EXERCISE PROMPT: Return all lines in the material below that contain "over".

SUPPLIED MATERIAL:
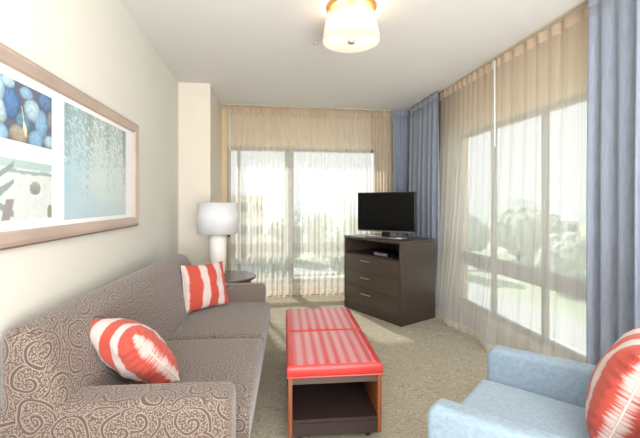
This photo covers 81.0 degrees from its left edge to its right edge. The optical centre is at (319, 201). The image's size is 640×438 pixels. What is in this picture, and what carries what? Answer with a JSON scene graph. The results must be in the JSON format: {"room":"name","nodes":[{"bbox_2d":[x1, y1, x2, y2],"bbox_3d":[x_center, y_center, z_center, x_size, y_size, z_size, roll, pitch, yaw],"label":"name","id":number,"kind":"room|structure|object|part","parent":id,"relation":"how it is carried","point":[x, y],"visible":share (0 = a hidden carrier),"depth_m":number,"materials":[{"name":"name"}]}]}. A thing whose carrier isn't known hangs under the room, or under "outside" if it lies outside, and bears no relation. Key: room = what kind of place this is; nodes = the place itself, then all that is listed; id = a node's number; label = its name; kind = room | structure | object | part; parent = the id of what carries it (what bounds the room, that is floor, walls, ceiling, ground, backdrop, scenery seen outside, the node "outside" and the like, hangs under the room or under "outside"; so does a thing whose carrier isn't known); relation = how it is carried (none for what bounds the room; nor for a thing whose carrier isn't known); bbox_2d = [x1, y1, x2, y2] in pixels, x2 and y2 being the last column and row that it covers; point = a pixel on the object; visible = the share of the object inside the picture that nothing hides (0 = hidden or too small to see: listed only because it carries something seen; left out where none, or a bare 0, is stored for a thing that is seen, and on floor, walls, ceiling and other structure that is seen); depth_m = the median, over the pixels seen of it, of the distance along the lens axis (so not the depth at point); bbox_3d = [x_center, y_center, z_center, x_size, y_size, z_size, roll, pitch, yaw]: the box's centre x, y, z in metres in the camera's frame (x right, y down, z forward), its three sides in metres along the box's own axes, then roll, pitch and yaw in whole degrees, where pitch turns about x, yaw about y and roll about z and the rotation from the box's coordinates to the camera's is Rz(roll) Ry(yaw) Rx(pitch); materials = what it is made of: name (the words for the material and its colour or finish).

---

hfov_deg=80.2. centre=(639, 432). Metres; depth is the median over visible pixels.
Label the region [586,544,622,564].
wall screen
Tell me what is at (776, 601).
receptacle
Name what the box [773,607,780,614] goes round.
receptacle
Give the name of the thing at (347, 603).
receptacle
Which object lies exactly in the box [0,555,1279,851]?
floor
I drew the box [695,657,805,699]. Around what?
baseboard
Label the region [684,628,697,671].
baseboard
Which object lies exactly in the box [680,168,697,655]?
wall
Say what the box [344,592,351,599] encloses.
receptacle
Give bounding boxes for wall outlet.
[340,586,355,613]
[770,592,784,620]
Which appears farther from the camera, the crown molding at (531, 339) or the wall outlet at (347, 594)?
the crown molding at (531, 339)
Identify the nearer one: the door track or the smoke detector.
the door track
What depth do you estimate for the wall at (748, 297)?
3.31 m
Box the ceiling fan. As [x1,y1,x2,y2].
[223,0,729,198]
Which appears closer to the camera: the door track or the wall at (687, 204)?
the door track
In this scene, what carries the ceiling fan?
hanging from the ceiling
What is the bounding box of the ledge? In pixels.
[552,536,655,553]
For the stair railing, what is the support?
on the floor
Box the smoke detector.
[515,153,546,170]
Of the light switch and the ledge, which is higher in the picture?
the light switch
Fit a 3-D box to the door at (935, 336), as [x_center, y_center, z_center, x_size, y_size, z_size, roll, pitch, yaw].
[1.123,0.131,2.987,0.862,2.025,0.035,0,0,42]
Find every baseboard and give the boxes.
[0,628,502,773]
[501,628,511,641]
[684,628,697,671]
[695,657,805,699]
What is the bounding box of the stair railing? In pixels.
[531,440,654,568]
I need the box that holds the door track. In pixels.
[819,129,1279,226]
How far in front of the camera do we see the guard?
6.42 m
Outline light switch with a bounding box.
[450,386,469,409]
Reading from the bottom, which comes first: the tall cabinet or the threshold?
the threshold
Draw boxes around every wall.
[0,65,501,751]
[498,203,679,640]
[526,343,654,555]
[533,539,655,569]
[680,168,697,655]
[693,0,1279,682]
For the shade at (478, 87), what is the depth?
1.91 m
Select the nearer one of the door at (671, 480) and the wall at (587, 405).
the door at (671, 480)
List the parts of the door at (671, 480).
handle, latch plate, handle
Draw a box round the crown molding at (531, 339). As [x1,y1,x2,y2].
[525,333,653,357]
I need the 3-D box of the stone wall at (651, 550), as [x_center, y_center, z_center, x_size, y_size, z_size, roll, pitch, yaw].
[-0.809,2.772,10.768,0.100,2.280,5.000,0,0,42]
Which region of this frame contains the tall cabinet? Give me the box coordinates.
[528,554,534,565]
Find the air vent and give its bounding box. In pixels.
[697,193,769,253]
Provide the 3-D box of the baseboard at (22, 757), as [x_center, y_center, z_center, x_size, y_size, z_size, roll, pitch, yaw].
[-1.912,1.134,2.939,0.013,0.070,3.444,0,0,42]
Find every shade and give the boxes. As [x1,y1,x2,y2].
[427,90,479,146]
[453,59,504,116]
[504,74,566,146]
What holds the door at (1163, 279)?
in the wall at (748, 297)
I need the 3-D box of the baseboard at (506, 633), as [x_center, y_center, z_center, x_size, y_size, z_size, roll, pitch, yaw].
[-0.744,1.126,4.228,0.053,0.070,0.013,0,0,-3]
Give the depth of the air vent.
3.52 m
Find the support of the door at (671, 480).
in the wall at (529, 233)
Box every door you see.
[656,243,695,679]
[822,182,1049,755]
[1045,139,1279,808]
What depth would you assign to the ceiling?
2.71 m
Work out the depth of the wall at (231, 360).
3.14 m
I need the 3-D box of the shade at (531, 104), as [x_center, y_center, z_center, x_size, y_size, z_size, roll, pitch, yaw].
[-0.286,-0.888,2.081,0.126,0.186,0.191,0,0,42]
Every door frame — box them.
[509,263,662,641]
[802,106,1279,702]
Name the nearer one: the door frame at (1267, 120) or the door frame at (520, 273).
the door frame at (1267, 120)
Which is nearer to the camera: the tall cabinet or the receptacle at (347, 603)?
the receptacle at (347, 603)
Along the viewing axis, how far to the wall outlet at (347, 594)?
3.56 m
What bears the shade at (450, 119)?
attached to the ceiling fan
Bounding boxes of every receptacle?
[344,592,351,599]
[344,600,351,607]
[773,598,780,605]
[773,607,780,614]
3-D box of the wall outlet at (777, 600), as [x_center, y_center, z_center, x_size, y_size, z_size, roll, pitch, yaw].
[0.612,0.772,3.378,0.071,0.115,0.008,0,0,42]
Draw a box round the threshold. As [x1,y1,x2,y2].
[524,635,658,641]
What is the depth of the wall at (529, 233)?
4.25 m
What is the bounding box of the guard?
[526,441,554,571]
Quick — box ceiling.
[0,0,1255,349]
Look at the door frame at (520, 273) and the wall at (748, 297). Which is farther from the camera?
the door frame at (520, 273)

FINAL ANSWER:
This photo covers 81.0 degrees from its left edge to its right edge. The optical centre is at (319, 201). The image's size is 640×438 pixels. What is in this picture, and what carries what? Answer with a JSON scene graph. The results must be in the JSON format: {"room":"name","nodes":[{"bbox_2d":[x1, y1, x2, y2],"bbox_3d":[x_center, y_center, z_center, x_size, y_size, z_size, roll, pitch, yaw],"label":"name","id":number,"kind":"room|structure|object|part","parent":id,"relation":"how it is carried","point":[x, y],"visible":share (0 = a hidden carrier),"depth_m":number,"materials":[{"name":"name"}]}]}. A thing whose carrier isn't known hangs under the room, or under "outside" if it lies outside, and bears no relation. Key: room = what kind of place this is; nodes = the place itself, then all that is listed; id = a node's number; label = its name; kind = room | structure | object | part; parent = the id of what carries it (what bounds the room, that is floor, walls, ceiling, ground, backdrop, scenery seen outside, the node "outside" and the like, hangs under the room or under "outside"; so does a thing whose carrier isn't known); relation = how it is carried (none for what bounds the room; nor for a thing whose carrier isn't known); bbox_2d = [x1, y1, x2, y2] in pixels, x2 and y2 being the last column and row that it covers; point = a pixel on the object; visible = the share of the object inside the picture that nothing hides (0 = hidden or too small to see: listed only because it carries something seen; left out where none, or a bare 0, is stored for a thing that is seen, and on floor, walls, ceiling and other structure that is seen); depth_m = the median, over the pixels seen of it, of the distance along the lens axis (so not the depth at point); bbox_3d = [x_center, y_center, z_center, x_size, y_size, z_size, roll, pitch, yaw]: the box's centre x, y, z in metres in the camera's frame (x right, y down, z forward), its three sides in metres along the box's own axes, then roll, pitch and yaw in whole degrees, where pitch turns about x, yaw about y and roll about z and the rotation from the box's coordinates to the camera's is Rz(roll) Ry(yaw) Rx(pitch); materials = what it is made of: name (the words for the material and its colour or finish).
hfov_deg=80.2. centre=(639, 432). Metres; depth is the median over visible pixels.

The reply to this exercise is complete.